What the exercise asks:
Could you return all of the entries below exactly, minus the pictures?

----- Input -----

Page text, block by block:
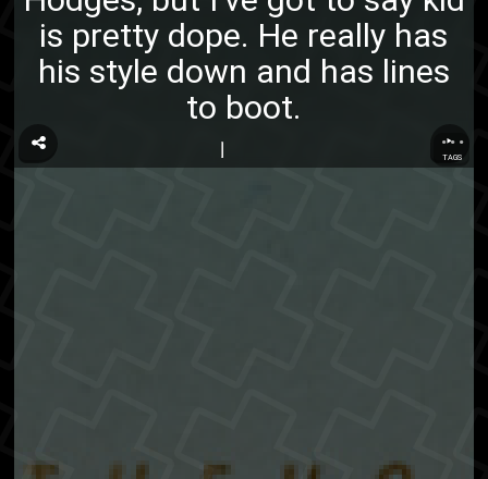
is pretty dope. He really has
his style down and has lines
to boot.
...
TAGS
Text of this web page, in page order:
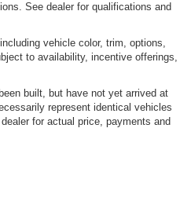
See dealer for qualifications and
vehicle color, trim, options,
to availability, incentive offerings,
built, but have not yet arrived at
represent identical vehicles
for actual price, payments and
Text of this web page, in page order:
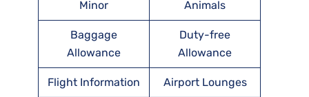
Minor Animals
Baggage
Allowance
Duty-free
Allowance
Flight Information Airport Lounges
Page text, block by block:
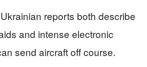
reports both describe
and intense electronic
send aircraft off course.
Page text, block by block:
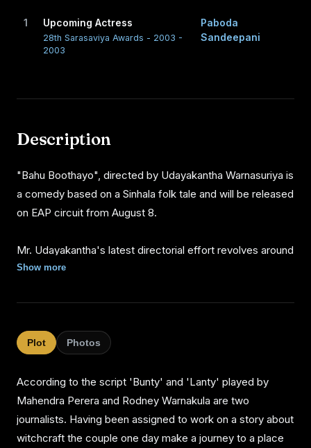
1 Upcoming Actress
28th Sarasaviya Awards - 2003 -
2003
Paboda
Sandeepani
Description
"Bahu Boothayo", directed by Udayakantha Warnasuriya is
a comedy based on a Sinhala folk tale and will be released
on EAP circuit from August 8.
Mr. Udayakantha's latest directorial effort revolves around
an evil spirited girl in human form and the incidents take
Show more
Plot Photos
According to the script 'Bunty' and 'Lanty' played by
Mahendra Perera and Rodney Warnakula are two
journalists. Having been assigned to work on a story about
witchcraft the couple one day make a journey to a place
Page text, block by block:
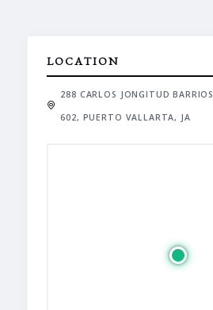
LOCATION
288 CARLOS JONGITUD
602, PUERTO VALLARTA, JA
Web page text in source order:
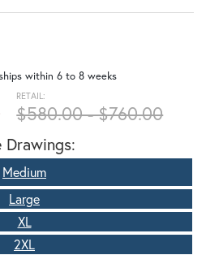
within 6 to 8 weeks
RETAIL:
$580.00 - $760.00
Drawings:
Medium
Large
XL
2XL
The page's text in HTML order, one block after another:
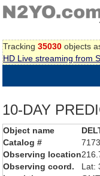
Tracking 35030 objects
HD Live streaming from
10-DAY
Object name
Catalog #
7173
Observing location
Observing coord.
Lat:
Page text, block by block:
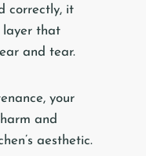
correctly, it
layer that
and tear.
your
and
aesthetic.
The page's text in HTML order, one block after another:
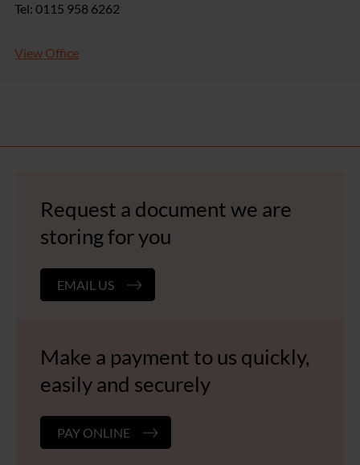
Tel: 0115 958 6262
View Office
Request a document we are
storing for you
EMAIL US
Make a payment to us quickly,
easily and securely
PAY ONLINE
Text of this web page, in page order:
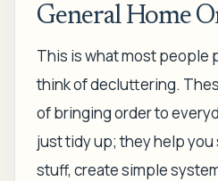
General Home
This is what most people
think of decluttering.
of bringing order to
just tidy up; they help
stuff, create simple
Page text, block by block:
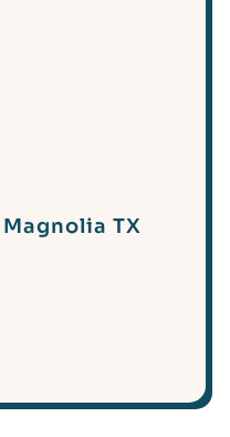
TX
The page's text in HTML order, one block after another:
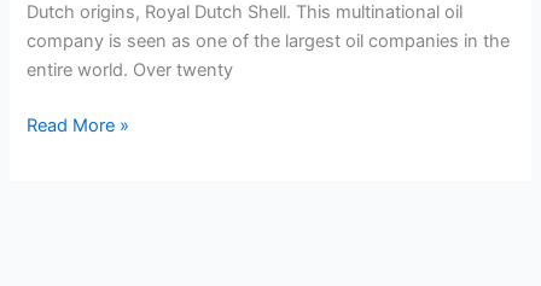
Dutch origins, Royal Dutch Shell. This multinational oil
company is seen as one of the largest oil companies in the
entire world. Over twenty
Free
Read More »
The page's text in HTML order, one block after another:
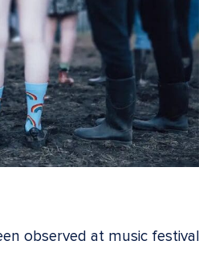
observed at music
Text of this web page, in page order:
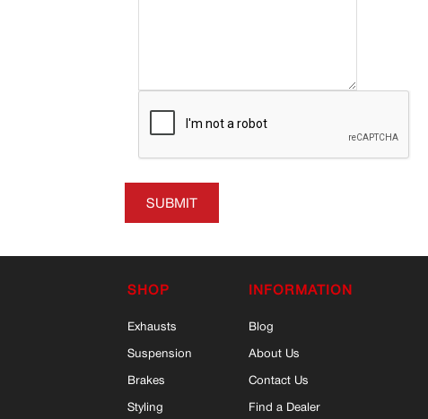
SUBMIT
SHOP
Exhausts
Suspension
Brakes
Styling
INFORMATION
Blog
About Us
Contact Us
Find a Dealer
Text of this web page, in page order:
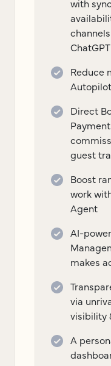
with
ChatGPT
Reduce
Autopilot
Direct
guest
Boost
work
Agent
AI-
makes
via
visibility
A
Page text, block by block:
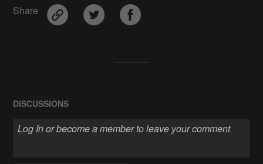
Share
DISCUSSIONS
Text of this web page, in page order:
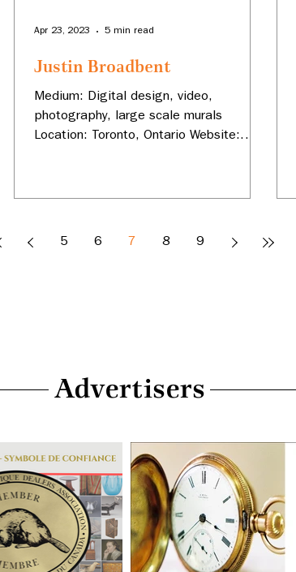
Justin Broadbent
Medium: Digital design, video,
photography, large scale murals
Location: Toronto, Ontario Website:
Apr 23, 2023 5 min read
5 6 7 8 9
Advertisers
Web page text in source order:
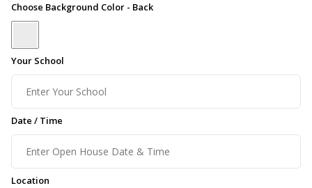
Choose Background Color - Back
Your School
Date / Time
Location
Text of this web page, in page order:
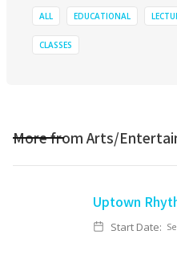
ALL EDUCATIONAL
CLASSES
More fromArts/
Uptown
Start Date:
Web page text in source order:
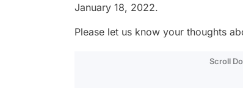
January 18, 2022.
Please let us know your thoughts
Scroll
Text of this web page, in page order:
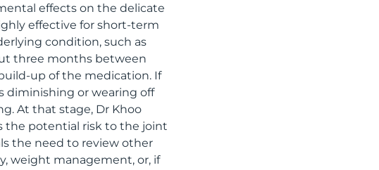
effects on the delicate
effective for short-term
condition, such as
three months between
up of the medication. If
diminishing or wearing off
At that stage, Dr Khoo
the potential risk to the joint
the need to review other
weight management, or, if
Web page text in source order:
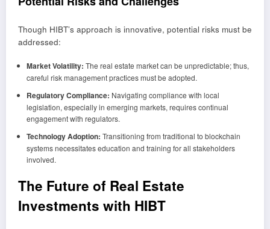
Though HIBT’s approach is innovative, potential risks must be
addressed:
Market Volatility: The real estate market can be unpredictable; thus,
careful risk management practices must be adopted.
Regulatory Compliance: Navigating compliance with local
legislation, especially in emerging markets, requires continual
engagement with regulators.
Technology Adoption: Transitioning from traditional to blockchain
systems necessitates education and training for all stakeholders
involved.
The Future of Real Estate
Investments with HIBT
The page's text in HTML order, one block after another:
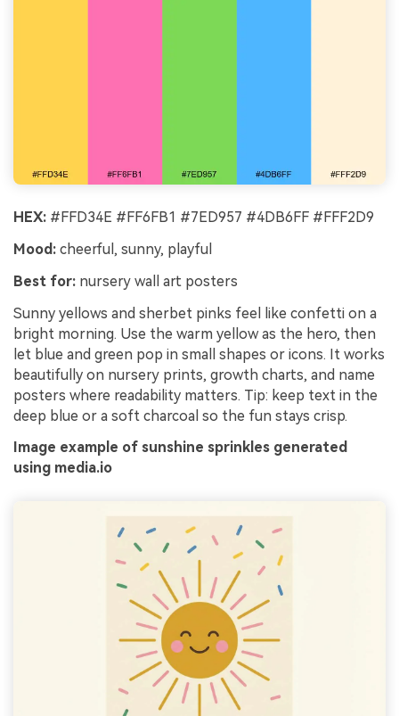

-----

Output of the exercise:
Page text, block by block:
is pretty dope. He really has
his style down and has lines
to boot.
...
TAGS
Text of this web page, in page order:
See dealer for qualifications and
vehicle color, trim, options,
to availability, incentive offerings,
built, but have not yet arrived at
represent identical vehicles
for actual price, payments and
Text of this web page, in page order:
Minor Animals
Baggage
Allowance
Duty-free
Allowance
Flight Information Airport Lounges
Page text, block by block:
reports both describe
and intense electronic
send aircraft off course.
Page text, block by block:
1 Upcoming Actress
28th Sarasaviya Awards - 2003 -
2003
Paboda
Sandeepani
Description
"Bahu Boothayo", directed by Udayakantha Warnasuriya is
a comedy based on a Sinhala folk tale and will be released
on EAP circuit from August 8.
Mr. Udayakantha's latest directorial effort revolves around
an evil spirited girl in human form and the incidents take
Show more
Plot Photos
According to the script 'Bunty' and 'Lanty' played by
Mahendra Perera and Rodney Warnakula are two
journalists. Having been assigned to work on a story about
witchcraft the couple one day make a journey to a place
Page text, block by block:
LOCATION
288 CARLOS JONGITUD
602, PUERTO VALLARTA, JA
Web page text in source order:
within 6 to 8 weeks
RETAIL:
$580.00 - $760.00
Drawings:
Medium
Large
XL
2XL
The page's text in HTML order, one block after another:
Tracking 35030 objects
HD Live streaming from
10-DAY
Object name
Catalog #
7173
Observing location
Observing coord.
Lat:
Page text, block by block:
correctly, it
layer that
and tear.
your
and
aesthetic.
The page's text in HTML order, one block after another:
Tel: 0115 958 6262
View Office
Request a document we are
storing for you
EMAIL US
Make a payment to us quickly,
easily and securely
PAY ONLINE
Text of this web page, in page order:
General Home
This is what most people
think of decluttering.
of bringing order to
just tidy up; they help
stuff, create simple
Page text, block by block:
TX
The page's text in HTML order, one block after another:
Dutch origins, Royal Dutch Shell. This multinational oil
company is seen as one of the largest oil companies in the
entire world. Over twenty
Free
Read More »
The page's text in HTML order, one block after another:
observed at music
Text of this web page, in page order:
SUBMIT
SHOP
Exhausts
Suspension
Brakes
Styling
INFORMATION
Blog
About Us
Contact Us
Find a Dealer
Text of this web page, in page order:
with
ChatGPT
Reduce
Autopilot
Direct
guest
Boost
work
Agent
AI-
makes
via
visibility
A
Page text, block by block:
Share
DISCUSSIONS
Text of this web page, in page order:
Justin Broadbent
Medium: Digital design, video,
photography, large scale murals
Location: Toronto, Ontario Website:
Apr 23, 2023 5 min read
5 6 7 8 9
Advertisers
Web page text in source order:
Choose Background Color - Back
Your School
Date / Time
Location
Text of this web page, in page order:
ALL EDUCATIONAL
CLASSES
More fromArts/
Uptown
Start Date:
Web page text in source order:
January 18, 2022.
Please let us know your thoughts
Scroll
Text of this web page, in page order:
effects on the delicate
effective for short-term
condition, such as
three months between
up of the medication. If
diminishing or wearing off
At that stage, Dr Khoo
the potential risk to the joint
the need to review other
weight management, or, if
Web page text in source order:
Though HIBT’s approach is innovative, potential risks must be
addressed:
Market Volatility: The real estate market can be unpredictable; thus,
careful risk management practices must be adopted.
Regulatory Compliance: Navigating compliance with local
legislation, especially in emerging markets, requires continual
engagement with regulators.
Technology Adoption: Transitioning from traditional to blockchain
systems necessitates education and training for all stakeholders
involved.
The Future of Real Estate
Investments with HIBT
The page's text in HTML order, one block after another:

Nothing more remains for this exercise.